We're all in this together. Unless your Business Unit stinks...
I'm sure you have heard something in the news about the current strike at Verizon Communications, notable for not only the sheer numbers of workers involved (about 45,000), the seemingly irrational timing of calling a stike in this economic climate, but also for the nature and nuances behind the dispute.
The striking Verizon workers represent and support Verizon's landline business, a business that according to the company is in decline. Whether it is due to more consumers choosing to simply forego a fixed home landline in this age of mobile telephony, or the simplicity and low cost of services like Skype, the facts seem to be clear that the landline business is not where growth and increased profitability for the company will lie.
Most of us these days when we think of Verizon, see it only as a wireless/mobile company, with a national presence, constant broadcast advertising, (Can you hear me now?), and retail locations popping up all over the nation. In fact my local Krispy Kreme establishment was closed recently and now has re-opened as a Verizon Wireless store. Sadly, the conveyor belt that used to carry the tasty donuts for their sugary glaze coating is gone as well.
But the 45,000 striking workers from the landline side of the business point to the overall growth and success of Verizon Communications (the consolidated landline and wireless sides), to argue against management's insistence on concessions and increased contributions to health care and retirement plans.
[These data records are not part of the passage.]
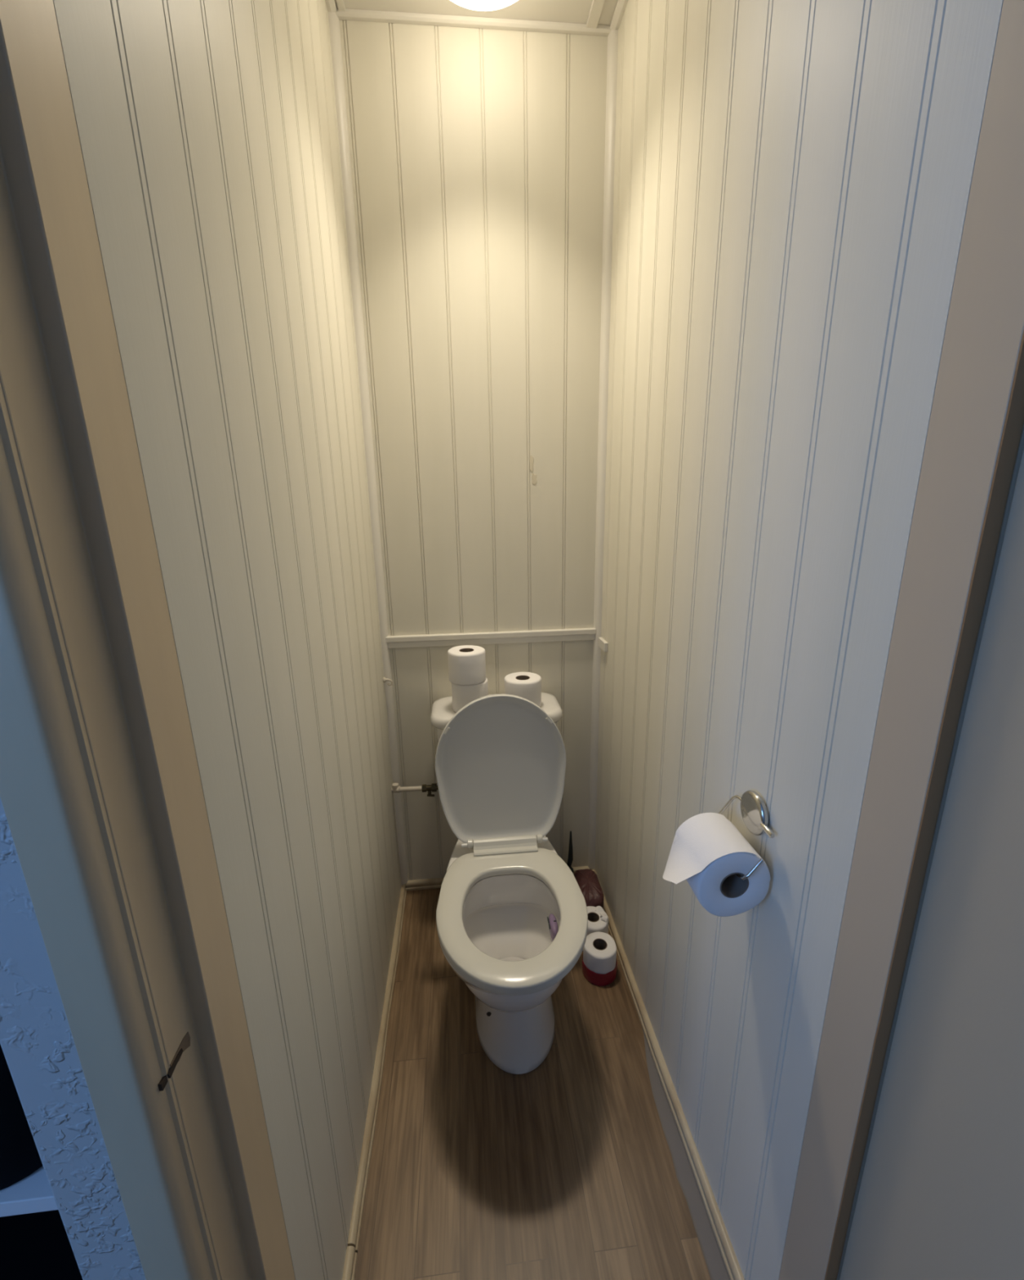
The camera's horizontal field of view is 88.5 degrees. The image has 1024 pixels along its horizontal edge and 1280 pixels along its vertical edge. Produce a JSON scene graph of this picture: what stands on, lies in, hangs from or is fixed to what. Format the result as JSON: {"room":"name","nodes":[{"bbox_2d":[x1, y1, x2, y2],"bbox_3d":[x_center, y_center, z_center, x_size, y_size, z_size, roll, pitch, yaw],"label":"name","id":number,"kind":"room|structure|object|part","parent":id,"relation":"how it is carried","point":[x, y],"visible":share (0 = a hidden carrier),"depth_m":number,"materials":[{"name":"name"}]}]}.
{"room":"bathroom","nodes":[
{"label":"bathroom","id":0,"kind":"room"},
{"bbox_2d":[0,1209,82,1279],"bbox_3d":[-0.857,0.183,0.761,0.940,2.000,0.560,-2,15,-5],"label":"wall","id":1,"kind":"structure","parent":0,"point":[35,1246],"depth_m":0.98,"materials":[{"name":"black"}]},
{"bbox_2d":[0,797,146,1279],"bbox_3d":[-0.395,0.009,0.413,0.094,2.500,0.109,-2,15,-5],"label":"wall","id":2,"kind":"structure","parent":0,"point":[37,1042],"depth_m":0.46,"materials":[{"name":"paint"}]},
{"bbox_2d":[0,381,221,1279],"bbox_3d":[-0.335,0.201,0.408,0.051,2.130,0.027,-2,15,-5],"label":"trim","id":3,"kind":"structure","parent":2,"relation":"attached to","point":[51,795],"depth_m":0.40,"materials":[{"name":"white wood"}]},
{"bbox_2d":[0,0,295,1279],"bbox_3d":[-0.321,0.209,0.472,0.046,2.080,0.118,-2,15,-5],"label":"trim","id":4,"kind":"structure","parent":2,"relation":"attached to","point":[62,379],"depth_m":0.41,"materials":[{"name":"brown wood"}]},
{"bbox_2d":[53,0,401,1279],"bbox_3d":[-0.390,-0.175,1.042,0.050,2.550,1.187,-2,15,-5],"label":"wall","id":5,"kind":"structure","parent":0,"point":[207,130],"depth_m":0.71,"materials":[{"name":"white wood"}]},
{"bbox_2d":[324,0,337,12],"bbox_3d":[-0.374,-1.357,0.713,0.020,0.012,1.157,-2,15,-5],"label":"trim","id":6,"kind":"structure","parent":5,"relation":"attached to","point":[331,4],"depth_m":1.24,"materials":[{"name":"white paint"}]},
{"bbox_2d":[336,0,345,11],"bbox_3d":[-0.351,-1.360,0.707,0.016,0.006,1.143,-2,15,-5],"label":"trim","id":7,"kind":"structure","parent":5,"relation":"attached to","point":[340,5],"depth_m":1.24,"materials":[{"name":"white paint"}]},
{"bbox_2d":[342,884,406,1279],"bbox_3d":[-0.333,1.035,1.353,0.019,0.030,1.157,-2,15,-5],"label":"baseboard","id":8,"kind":"structure","parent":5,"relation":"attached to","point":[353,1238],"depth_m":1.19,"materials":[{"name":"white wood"}]},
{"bbox_2d":[391,782,438,796],"bbox_3d":[-0.304,0.498,1.754,0.193,0.047,0.028,-2,15,-2],"label":"pipe","id":9,"kind":"object","parent":5,"relation":"attached to","point":[395,788],"visible":0.91,"depth_m":1.74,"materials":[{"name":"beige metal"}]},
{"bbox_3d":[-0.271,0.511,1.754,0.025,0.022,0.016,-2,15,-5],"label":"valve lever","id":10,"kind":"part","parent":9,"relation":"part of","materials":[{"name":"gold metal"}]},
{"bbox_2d":[338,19,607,879],"bbox_3d":[-0.070,-0.341,1.640,0.806,2.550,0.051,-2,15,-5],"label":"wall","id":11,"kind":"structure","parent":0,"point":[477,155],"depth_m":1.49,"materials":[{"name":"beige paint"}]},
{"bbox_2d":[328,12,408,884],"bbox_3d":[-0.407,-0.317,1.577,0.021,2.468,0.021,-2,15,-5],"label":"trim","id":12,"kind":"structure","parent":11,"relation":"attached to","point":[334,24],"depth_m":1.48,"materials":[{"name":"white paint"}]},
{"bbox_2d":[382,676,392,685],"bbox_3d":[-0.393,0.132,1.671,0.030,0.030,0.018,-2,15,-5],"label":"hook","id":13,"kind":"object","parent":11,"relation":"attached to","point":[384,679],"visible":1,"depth_m":1.67,"materials":[{"name":"beige metal"}]},
{"bbox_2d":[334,8,611,36],"bbox_3d":[-0.087,-1.518,1.292,0.706,0.012,0.015,-2,15,-5],"label":"trim","id":14,"kind":"structure","parent":11,"relation":"attached to","point":[354,15],"depth_m":1.29,"materials":[{"name":"white paint"}]},
{"bbox_2d":[385,627,595,648],"bbox_3d":[-0.065,-0.006,1.697,0.678,0.038,0.017,-2,15,-5],"label":"trim","id":15,"kind":"structure","parent":11,"relation":"attached to","point":[587,633],"depth_m":1.69,"materials":[{"name":"white paint"}]},
{"bbox_2d":[404,866,591,890],"bbox_3d":[-0.046,0.875,1.932,0.706,0.030,0.017,-2,15,-5],"label":"baseboard","id":16,"kind":"structure","parent":11,"relation":"attached to","point":[428,883],"depth_m":1.90,"materials":[{"name":"white wood"}]},
{"bbox_2d":[586,0,604,28],"bbox_3d":[0.253,-1.383,0.761,0.026,0.008,1.143,-2,15,-5],"label":"trim","id":17,"kind":"structure","parent":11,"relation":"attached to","point":[596,8],"depth_m":1.27,"materials":[{"name":"white paint"}]},
{"bbox_2d":[587,30,617,869],"bbox_3d":[0.274,-0.345,1.637,0.021,2.468,0.021,-2,15,-5],"label":"trim","id":18,"kind":"structure","parent":11,"relation":"attached to","point":[612,37],"depth_m":1.54,"materials":[{"name":"white paint"}]},
{"bbox_2d":[334,0,617,25],"bbox_3d":[-0.031,-1.390,0.712,0.806,0.040,1.307,-2,15,-5],"label":"ceiling","id":19,"kind":"structure","parent":0,"point":[575,11],"depth_m":1.26,"materials":[{"name":"white paint"}]},
{"bbox_2d":[449,0,518,11],"bbox_3d":[-0.060,-1.417,1.065,0.296,0.090,0.296,-2,15,-5],"label":"ceiling lamp","id":20,"kind":"object","parent":19,"relation":"attached to","point":[475,5],"visible":1,"depth_m":1.16,"materials":[{"name":"white glass"}]},
{"bbox_2d":[354,888,729,1279],"bbox_3d":[-0.192,1.366,0.264,3.500,0.050,3.550,-2,15,-5],"label":"floor","id":21,"kind":"structure","parent":0,"point":[562,1168],"depth_m":1.13,"materials":[{"name":"brown wood"}]},
{"bbox_2d":[430,692,587,1074],"bbox_3d":[-0.016,0.584,1.437,0.406,0.848,0.822,-2,15,-5],"label":"toilet","id":22,"kind":"object","parent":21,"relation":"on","point":[500,759],"visible":0.99,"depth_m":1.41,"materials":[{"name":"ceramic"},{"name":"plastic"},{"name":"water"}]},
{"bbox_2d":[451,677,488,712],"bbox_3d":[-0.129,0.164,1.609,0.112,0.094,0.113,8,17,30],"label":"toilet roll","id":23,"kind":"object","parent":22,"relation":"on","point":[462,695],"visible":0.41,"depth_m":1.56,"materials":[{"name":"white paper"}]},
{"bbox_2d":[447,644,485,684],"bbox_3d":[-0.135,0.074,1.580,0.112,0.094,0.112,2,15,12],"label":"toilet roll","id":24,"kind":"object","parent":23,"relation":"on","point":[466,663],"visible":1,"depth_m":1.54,"materials":[{"name":"white paper"}]},
{"bbox_3d":[-0.050,0.219,1.658,0.406,0.040,0.198,-2,15,-5],"label":"cistern lid","id":25,"kind":"part","parent":22,"relation":"part of","materials":[{"name":"white ceramic"}]},
{"bbox_3d":[-0.029,0.357,1.453,0.362,0.418,0.084,-2,15,-5],"label":"lid","id":26,"kind":"part","parent":22,"relation":"part of","materials":[{"name":"white plastic"}]},
{"bbox_3d":[-0.001,0.642,1.249,0.357,0.024,0.427,-2,15,-5],"label":"seat","id":27,"kind":"part","parent":22,"relation":"part of","materials":[{"name":"white plastic"}]},
{"bbox_2d":[504,671,541,706],"bbox_3d":[0.034,0.159,1.620,0.112,0.092,0.114,12,20,40],"label":"toilet roll","id":28,"kind":"object","parent":22,"relation":"on","point":[526,685],"visible":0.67,"depth_m":1.58,"materials":[{"name":"white paper"}]},
{"bbox_2d":[546,913,557,942],"bbox_3d":[0.099,0.706,1.284,0.024,0.055,0.066,-2,15,-5],"label":"block","id":29,"kind":"object","parent":22,"relation":"hanging from","point":[553,924],"visible":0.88,"depth_m":1.27,"materials":[{"name":"purple"}]},
{"bbox_2d":[566,831,573,874],"bbox_3d":[0.190,0.778,1.872,0.068,0.240,0.068,-2,15,-5],"label":"toilet brush","id":30,"kind":"object","parent":21,"relation":"on","point":[570,859],"visible":0.17,"depth_m":1.85,"materials":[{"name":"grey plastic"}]},
{"bbox_2d":[573,868,603,908],"bbox_3d":[0.257,0.863,1.771,0.084,0.124,0.164,-2,15,-5],"label":"pack","id":31,"kind":"object","parent":21,"relation":"on","point":[588,882],"visible":0.59,"depth_m":1.73,"materials":[{"name":"red"}]},
{"bbox_2d":[586,906,608,935],"bbox_3d":[0.254,0.902,1.648,0.096,0.112,0.097,-2,15,-5],"label":"toilet roll","id":32,"kind":"object","parent":21,"relation":"on","point":[597,919],"visible":0.38,"depth_m":1.62,"materials":[{"name":"white paper"}]},
{"bbox_2d":[582,931,617,986],"bbox_3d":[0.258,0.936,1.549,0.102,0.099,0.102,7,17,26],"label":"toilet roll","id":33,"kind":"object","parent":21,"relation":"on","point":[599,962],"visible":0.99,"depth_m":1.52,"materials":[{"name":"white paper"}]},
{"bbox_2d":[594,0,1003,1279],"bbox_3d":[0.362,-0.206,1.108,0.050,2.550,1.187,-2,15,-5],"label":"wall","id":34,"kind":"structure","parent":0,"point":[793,178],"depth_m":0.78,"materials":[{"name":"white wood"}]},
{"bbox_2d":[598,636,608,652],"bbox_3d":[0.290,0.014,1.675,0.012,0.030,0.075,-2,15,-5],"label":"wood block","id":35,"kind":"object","parent":34,"relation":"attached to","point":[602,644],"visible":1,"depth_m":1.66,"materials":[{"name":"white paint"}]},
{"bbox_2d":[609,0,627,30],"bbox_3d":[0.308,-1.385,0.773,0.020,0.012,1.157,-2,15,-5],"label":"trim","id":36,"kind":"structure","parent":34,"relation":"attached to","point":[620,6],"depth_m":1.27,"materials":[{"name":"white paint"}]},
{"bbox_2d":[591,868,744,1279],"bbox_3d":[0.351,1.007,1.414,0.018,0.030,1.157,-2,15,-5],"label":"baseboard","id":37,"kind":"structure","parent":34,"relation":"attached to","point":[731,1264],"depth_m":1.17,"materials":[{"name":"white wood"}]},
{"bbox_2d":[718,790,774,879],"bbox_3d":[0.354,0.286,0.807,0.060,0.100,0.125,-2,15,-5],"label":"toilet roll holder","id":38,"kind":"object","parent":34,"relation":"attached to","point":[753,810],"visible":0.89,"depth_m":0.80,"materials":[{"name":"silver metal"}]},
{"bbox_2d":[662,812,770,916],"bbox_3d":[0.304,0.348,0.817,0.149,0.114,0.100,-2,15,-5],"label":"toilet roll","id":39,"kind":"object","parent":38,"relation":"on","point":[708,851],"visible":1,"depth_m":0.78,"materials":[{"name":"white paper"}]},
{"bbox_3d":[0.375,0.267,0.812,0.017,0.067,0.067,-2,15,-5],"label":"wall plate","id":40,"kind":"part","parent":38,"relation":"part of","materials":[{"name":"silver metal"}]},
{"bbox_3d":[-1.631,0.060,0.303,0.750,2.500,0.109,-2,15,-5],"label":"wall","id":41,"kind":"structure","parent":0,"visible":0},
{"bbox_2d":[0,1165,57,1217],"bbox_3d":[-0.852,0.510,0.624,0.820,0.018,0.332,-2,15,-5],"label":"shelf","id":42,"kind":"object","parent":41,"relation":"attached to","point":[33,1193],"visible":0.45,"depth_m":0.50,"materials":[{"name":"white"}]},
{"bbox_2d":[0,1044,42,1190],"bbox_3d":[-0.688,0.361,0.583,0.464,0.285,0.303,-2,15,-5],"label":"storage basket","id":43,"kind":"object","parent":42,"relation":"on","point":[20,1157],"visible":0.05,"depth_m":0.50,"materials":[{"name":"black fabric"}]},
{"bbox_3d":[0.958,-0.051,0.548,1.044,2.500,0.079,-2,15,-5],"label":"wall","id":44,"kind":"structure","parent":0,"visible":0},
{"bbox_2d":[778,0,1023,1279],"bbox_3d":[0.422,0.173,0.559,0.040,2.080,0.075,-2,15,-5],"label":"trim","id":45,"kind":"structure","parent":44,"relation":"attached to","point":[974,445],"depth_m":0.51,"materials":[{"name":"beige painted wood"}]},
{"bbox_2d":[839,448,1023,1279],"bbox_3d":[0.440,0.274,0.187,0.108,2.062,0.708,-2,15,-5],"label":"door","id":46,"kind":"structure","parent":44,"relation":"in","point":[940,1197],"depth_m":0.49,"materials":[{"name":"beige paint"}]}
]}
Why should we, they argue, have to 'give back' when the organization overall is performing so well?
I don't really know enough about the details of the contracts and the proposals to come down on the side of either the striking workers or Verizon management as to the specifics of the dispute, but to me the interesting angle is the internal division at play here. While most of us have not been caught up in a strike like this one, I bet we have all been part of organizations with variations in performance (and contribution to profits and growth), across lines of business, regions, product lines - whatever.
Once the enterprise achieves a bit of scale there are bound to be some parts of the organization that simply perform better than others. And while sometimes individual contribution to the success of these better performing business units is recognized (unit specific bonuses or awards), often it really isn't singled out, particularly when for many organizations it can be difficult to fairly and accurately allocate shared corporate overhead costs to product lines or business units.
So while compensation might be tied to business unit success, things like benefit plans, retirement programs, PTO policies and the like are almost never variable inside and across competing business units within a larger organization. Whether or not you are a high-flying sales rep in a growing product line, or a administrative support person in a declining business, most companies treat you the same way with respect to benefits. After all we're all in this together, right?
The Verizon situation is certainly complicated by the fact that the declining landline business is unionized, and the growing and more exciting wireless business is not, but the larger issue that seems to position one side of the business against another is certainly fascinating.
I am sure we have all had different times in our careers when we looked at a business line in our organizations and thought - 'Man those guys are killing us'. But I doubt we ever as HR or Talent pros advocated for whacking their benefits or PTO because of it. Seems kind of a tough position to defend.
What's your take - should non-compensation related items vary inside organizations according to contribution to success?
Reader Comments (3)
While not exactly the same thing, there's a long history of professional services organizations, including some of the very largest, setting up separate legal entities, and not necessarily in lower cost economies, with quite different comp/benefits/facilities/everything in order to achieve a much lower price point for competing in certain markets or for certain types of business. And even the largest #EnSW price their products differently for different geographies/industries/market segments. There are always winning (i.e. more profitable) and losing lines of business/target markets/types of work and types of workers, and I think the day of one size fits all in comp/benefits/facilities/etc. are -- and should be -- behind us. But it's also important to recognize that legacy product revenues (again looking inside our own industry) often fund new product/new business development. Clear a topic worthy of more discussion.
Not the same thing. Verizon Wireless is not another "business unit" of the same company...it's not like accounting is doing worse than marketing. Verizon Wireless is a *separate company*. Despite the name, Verizon doesn't even fully control it--it is 49% owned by Vodafone, PLC of the UK. Why should Vodafone be punished because maybe a quarter of Verizon's employees object to contributing to health care like the rest of they company, and get to participate in one of the industry's best 401k plans instead of a pension that may not even be there when they retire. I have no sympathy for these spoiled union brats.
Naomi - Thanks for pointing out those professional services examples. No doubt there are some tricky waters to navigate for firms that are trying to build new lines of business but still need support and contribution from older more established businesses.
Dan - Thanks for the insight as to the structure. As I said, I had not really dug into the details to offer an opinion on the relative merits of each sides position in this labor dispute, but I did think it interesting to explore how different parts of the business were operating.